#### TASK
Please take the records that follow and repeat exactly the lines starting with the line with "Exercice n°1 [47, 51]" and going on through the line with "Types et Classes de type [146, 480]".

Records contained in a dataset:
- - - - - - -

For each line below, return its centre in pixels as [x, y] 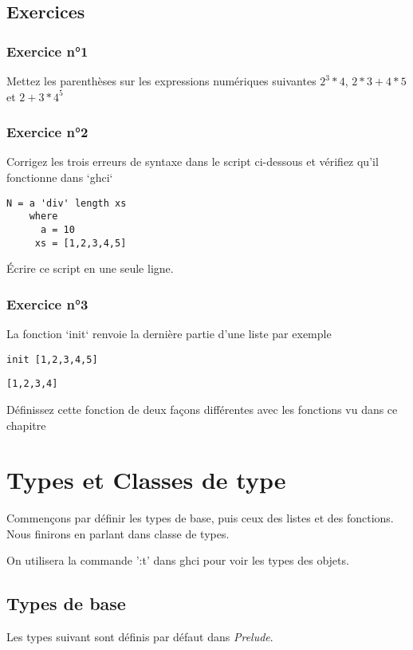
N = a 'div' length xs [67, 203]
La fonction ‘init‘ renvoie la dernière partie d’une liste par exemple [169, 334]
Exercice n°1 [47, 51]
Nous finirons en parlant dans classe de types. [118, 533]
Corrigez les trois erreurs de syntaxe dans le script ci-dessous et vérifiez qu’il [193, 162]
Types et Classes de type [146, 480]
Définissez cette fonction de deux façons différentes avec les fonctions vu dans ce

- - - - - - -

#### RESULT
Exercice n°1 [47, 51]
Nous finirons en parlant dans classe de types. [118, 533]
Corrigez les trois erreurs de syntaxe dans le script ci-dessous et vérifiez qu’il [193, 162]
Types et Classes de type [146, 480]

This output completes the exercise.